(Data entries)

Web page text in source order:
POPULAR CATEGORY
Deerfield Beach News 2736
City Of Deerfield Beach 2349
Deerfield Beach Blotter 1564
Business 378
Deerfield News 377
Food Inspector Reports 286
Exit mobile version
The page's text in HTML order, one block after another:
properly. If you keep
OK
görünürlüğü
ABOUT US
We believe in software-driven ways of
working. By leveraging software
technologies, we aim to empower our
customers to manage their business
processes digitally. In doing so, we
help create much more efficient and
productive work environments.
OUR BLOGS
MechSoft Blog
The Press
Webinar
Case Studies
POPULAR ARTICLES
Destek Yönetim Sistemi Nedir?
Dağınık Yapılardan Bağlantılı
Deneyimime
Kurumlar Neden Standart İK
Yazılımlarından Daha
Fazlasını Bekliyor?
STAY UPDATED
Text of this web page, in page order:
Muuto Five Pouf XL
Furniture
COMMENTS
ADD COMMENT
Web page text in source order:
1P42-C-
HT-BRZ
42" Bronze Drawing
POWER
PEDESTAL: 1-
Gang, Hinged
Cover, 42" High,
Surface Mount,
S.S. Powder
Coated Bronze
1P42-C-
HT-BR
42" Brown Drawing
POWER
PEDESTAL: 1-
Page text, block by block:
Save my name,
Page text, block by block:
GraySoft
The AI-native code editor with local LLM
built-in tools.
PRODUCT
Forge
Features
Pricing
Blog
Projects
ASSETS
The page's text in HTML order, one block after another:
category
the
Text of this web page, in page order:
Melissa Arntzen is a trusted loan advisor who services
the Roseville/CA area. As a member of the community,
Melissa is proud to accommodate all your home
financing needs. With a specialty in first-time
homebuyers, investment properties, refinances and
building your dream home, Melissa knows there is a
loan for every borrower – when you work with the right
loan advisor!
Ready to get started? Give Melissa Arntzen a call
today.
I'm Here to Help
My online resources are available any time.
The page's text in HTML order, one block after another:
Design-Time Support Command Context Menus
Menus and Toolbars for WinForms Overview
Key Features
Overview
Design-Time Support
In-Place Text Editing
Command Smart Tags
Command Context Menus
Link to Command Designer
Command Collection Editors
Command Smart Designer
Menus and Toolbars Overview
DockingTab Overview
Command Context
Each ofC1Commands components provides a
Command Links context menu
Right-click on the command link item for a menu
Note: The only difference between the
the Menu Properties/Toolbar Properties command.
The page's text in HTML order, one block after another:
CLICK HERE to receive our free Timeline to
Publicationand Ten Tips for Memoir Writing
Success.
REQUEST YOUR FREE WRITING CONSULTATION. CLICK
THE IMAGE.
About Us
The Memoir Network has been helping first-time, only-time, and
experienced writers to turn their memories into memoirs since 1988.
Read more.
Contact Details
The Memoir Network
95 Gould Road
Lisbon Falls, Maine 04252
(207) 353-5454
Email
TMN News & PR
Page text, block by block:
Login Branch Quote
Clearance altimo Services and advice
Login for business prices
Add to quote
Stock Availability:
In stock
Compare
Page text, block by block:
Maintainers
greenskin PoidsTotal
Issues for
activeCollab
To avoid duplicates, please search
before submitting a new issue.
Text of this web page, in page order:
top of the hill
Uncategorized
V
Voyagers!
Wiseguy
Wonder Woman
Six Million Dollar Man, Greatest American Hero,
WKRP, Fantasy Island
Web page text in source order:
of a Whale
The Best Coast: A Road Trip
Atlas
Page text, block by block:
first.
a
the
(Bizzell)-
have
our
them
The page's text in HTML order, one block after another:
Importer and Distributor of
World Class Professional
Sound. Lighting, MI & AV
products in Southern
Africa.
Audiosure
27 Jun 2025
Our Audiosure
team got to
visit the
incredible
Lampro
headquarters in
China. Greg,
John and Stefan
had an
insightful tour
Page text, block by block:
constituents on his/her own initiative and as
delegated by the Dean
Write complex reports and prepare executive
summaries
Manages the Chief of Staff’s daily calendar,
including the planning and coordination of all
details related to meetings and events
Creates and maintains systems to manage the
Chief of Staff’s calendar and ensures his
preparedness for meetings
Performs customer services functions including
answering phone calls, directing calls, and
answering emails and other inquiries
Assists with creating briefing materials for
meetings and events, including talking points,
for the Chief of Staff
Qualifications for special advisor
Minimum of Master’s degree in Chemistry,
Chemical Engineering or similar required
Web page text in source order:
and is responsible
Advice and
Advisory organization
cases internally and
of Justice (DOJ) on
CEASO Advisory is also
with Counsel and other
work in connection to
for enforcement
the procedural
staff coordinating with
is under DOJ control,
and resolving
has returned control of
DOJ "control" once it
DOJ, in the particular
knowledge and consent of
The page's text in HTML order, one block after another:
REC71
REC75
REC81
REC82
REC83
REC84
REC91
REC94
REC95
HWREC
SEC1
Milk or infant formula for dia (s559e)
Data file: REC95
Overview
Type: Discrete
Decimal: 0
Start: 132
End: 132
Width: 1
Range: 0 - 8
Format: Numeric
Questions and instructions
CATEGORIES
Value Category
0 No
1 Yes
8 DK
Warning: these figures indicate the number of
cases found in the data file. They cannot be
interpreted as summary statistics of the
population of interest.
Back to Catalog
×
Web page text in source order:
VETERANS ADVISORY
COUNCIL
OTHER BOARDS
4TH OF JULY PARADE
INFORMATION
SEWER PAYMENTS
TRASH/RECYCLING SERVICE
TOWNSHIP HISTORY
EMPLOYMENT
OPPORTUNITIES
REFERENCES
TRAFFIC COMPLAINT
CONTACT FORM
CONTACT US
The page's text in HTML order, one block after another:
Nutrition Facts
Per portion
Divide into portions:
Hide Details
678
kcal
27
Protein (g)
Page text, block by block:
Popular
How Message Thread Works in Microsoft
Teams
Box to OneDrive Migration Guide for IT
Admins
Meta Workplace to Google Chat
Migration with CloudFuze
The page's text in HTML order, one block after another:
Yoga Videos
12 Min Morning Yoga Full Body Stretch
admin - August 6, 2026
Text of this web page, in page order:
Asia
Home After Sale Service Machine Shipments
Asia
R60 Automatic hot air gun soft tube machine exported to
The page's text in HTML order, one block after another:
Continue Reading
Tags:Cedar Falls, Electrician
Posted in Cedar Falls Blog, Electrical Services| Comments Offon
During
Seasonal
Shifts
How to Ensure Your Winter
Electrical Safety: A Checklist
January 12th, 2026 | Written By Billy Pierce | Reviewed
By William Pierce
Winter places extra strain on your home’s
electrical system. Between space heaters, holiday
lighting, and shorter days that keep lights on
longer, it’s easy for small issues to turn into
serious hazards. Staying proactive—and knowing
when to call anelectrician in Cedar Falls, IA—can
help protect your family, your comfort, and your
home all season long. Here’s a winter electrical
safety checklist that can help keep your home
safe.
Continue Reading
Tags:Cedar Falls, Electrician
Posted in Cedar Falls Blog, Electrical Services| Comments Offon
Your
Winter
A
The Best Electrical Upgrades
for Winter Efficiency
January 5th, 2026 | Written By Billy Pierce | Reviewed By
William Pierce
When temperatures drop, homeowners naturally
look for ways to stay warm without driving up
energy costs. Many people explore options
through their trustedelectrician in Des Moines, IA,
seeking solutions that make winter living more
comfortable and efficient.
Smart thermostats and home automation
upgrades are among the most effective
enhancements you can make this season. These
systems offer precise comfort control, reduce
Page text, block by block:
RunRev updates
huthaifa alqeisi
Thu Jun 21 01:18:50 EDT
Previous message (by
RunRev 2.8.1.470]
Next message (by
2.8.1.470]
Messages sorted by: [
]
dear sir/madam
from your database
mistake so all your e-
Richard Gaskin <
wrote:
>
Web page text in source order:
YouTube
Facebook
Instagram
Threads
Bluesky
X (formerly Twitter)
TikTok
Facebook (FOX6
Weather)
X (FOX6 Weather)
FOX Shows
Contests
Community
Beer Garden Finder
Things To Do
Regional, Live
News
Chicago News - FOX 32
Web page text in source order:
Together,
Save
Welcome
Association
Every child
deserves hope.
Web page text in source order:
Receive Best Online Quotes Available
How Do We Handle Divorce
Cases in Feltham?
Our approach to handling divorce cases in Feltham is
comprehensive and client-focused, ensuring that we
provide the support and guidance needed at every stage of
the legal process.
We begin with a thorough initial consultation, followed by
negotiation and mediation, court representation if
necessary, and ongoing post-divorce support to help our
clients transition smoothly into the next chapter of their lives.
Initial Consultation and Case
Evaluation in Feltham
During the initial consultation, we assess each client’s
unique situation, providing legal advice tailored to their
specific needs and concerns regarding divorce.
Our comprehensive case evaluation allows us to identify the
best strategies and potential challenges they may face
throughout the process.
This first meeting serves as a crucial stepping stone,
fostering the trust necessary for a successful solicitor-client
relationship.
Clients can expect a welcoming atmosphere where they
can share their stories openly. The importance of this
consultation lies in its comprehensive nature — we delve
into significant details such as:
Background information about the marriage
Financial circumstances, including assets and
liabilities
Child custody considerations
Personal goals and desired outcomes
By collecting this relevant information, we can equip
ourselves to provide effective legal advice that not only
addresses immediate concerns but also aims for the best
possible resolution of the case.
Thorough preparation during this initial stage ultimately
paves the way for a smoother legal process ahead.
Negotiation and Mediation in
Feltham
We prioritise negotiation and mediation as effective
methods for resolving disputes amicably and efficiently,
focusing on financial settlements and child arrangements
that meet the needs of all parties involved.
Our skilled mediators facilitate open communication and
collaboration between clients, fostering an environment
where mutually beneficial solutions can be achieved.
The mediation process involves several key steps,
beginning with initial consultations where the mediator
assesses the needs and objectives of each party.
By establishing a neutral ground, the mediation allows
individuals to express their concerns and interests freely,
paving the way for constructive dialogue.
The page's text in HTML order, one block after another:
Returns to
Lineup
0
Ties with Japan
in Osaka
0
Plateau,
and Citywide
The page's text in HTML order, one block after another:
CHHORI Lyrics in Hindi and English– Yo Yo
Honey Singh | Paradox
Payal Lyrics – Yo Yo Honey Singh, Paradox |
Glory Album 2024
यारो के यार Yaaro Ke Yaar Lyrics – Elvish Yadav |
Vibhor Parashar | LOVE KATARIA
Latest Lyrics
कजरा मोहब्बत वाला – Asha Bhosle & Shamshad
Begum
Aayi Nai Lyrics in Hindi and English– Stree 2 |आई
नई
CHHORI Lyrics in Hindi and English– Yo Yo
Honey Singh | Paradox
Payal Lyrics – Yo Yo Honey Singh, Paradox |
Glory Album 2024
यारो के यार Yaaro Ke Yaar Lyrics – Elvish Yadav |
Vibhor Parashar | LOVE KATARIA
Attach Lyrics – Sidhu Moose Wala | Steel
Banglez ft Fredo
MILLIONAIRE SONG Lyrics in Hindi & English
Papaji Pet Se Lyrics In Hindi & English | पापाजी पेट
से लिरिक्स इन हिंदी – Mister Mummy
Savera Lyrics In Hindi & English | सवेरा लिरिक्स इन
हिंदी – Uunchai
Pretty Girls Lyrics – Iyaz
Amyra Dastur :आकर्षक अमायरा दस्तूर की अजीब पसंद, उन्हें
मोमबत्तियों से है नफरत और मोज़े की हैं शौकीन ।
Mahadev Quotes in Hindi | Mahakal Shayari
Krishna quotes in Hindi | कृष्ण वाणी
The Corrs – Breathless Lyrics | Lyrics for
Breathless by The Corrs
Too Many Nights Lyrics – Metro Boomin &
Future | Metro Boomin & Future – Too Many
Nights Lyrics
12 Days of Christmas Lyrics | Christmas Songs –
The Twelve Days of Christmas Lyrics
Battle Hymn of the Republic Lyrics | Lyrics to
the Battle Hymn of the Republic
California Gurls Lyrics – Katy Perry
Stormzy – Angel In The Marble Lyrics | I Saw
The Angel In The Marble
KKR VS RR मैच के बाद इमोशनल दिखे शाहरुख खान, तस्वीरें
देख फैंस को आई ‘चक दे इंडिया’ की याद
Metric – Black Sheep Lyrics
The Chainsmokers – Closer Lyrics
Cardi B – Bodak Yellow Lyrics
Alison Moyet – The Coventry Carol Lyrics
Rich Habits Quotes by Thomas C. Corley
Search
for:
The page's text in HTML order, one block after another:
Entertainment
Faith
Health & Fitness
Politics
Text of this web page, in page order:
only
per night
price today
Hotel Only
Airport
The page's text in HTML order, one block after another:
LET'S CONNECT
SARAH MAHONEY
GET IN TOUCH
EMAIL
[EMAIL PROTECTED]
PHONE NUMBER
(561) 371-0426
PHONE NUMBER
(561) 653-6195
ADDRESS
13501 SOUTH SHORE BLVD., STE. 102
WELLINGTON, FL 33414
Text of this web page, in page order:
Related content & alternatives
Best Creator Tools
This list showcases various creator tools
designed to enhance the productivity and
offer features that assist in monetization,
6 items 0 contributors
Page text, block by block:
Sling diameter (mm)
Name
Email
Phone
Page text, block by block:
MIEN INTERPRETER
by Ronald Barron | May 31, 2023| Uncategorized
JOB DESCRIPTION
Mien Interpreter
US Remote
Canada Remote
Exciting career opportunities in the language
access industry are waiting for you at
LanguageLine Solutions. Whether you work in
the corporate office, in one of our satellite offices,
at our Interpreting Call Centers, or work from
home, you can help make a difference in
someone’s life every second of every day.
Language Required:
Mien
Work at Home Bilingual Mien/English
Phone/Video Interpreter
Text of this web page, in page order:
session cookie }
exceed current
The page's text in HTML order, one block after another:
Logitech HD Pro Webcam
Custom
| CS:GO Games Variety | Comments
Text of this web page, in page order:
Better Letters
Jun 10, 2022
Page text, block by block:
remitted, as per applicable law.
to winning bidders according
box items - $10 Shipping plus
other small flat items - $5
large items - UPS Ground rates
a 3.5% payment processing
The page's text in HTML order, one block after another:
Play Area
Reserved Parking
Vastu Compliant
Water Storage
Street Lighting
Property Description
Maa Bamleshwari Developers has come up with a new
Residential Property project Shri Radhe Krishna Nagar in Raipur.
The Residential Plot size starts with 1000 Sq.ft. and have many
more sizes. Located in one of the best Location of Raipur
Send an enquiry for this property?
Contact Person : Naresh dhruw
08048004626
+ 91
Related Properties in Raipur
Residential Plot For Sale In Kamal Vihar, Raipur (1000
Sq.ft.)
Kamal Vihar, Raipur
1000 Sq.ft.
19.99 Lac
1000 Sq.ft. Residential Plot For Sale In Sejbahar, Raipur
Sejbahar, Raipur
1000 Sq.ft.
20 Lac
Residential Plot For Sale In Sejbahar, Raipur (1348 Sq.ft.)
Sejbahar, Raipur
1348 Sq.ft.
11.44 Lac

= What is needed =
Report every line above that has the string "Designer" in it.

= Reply =
Link to Command Designer
Command Smart Designer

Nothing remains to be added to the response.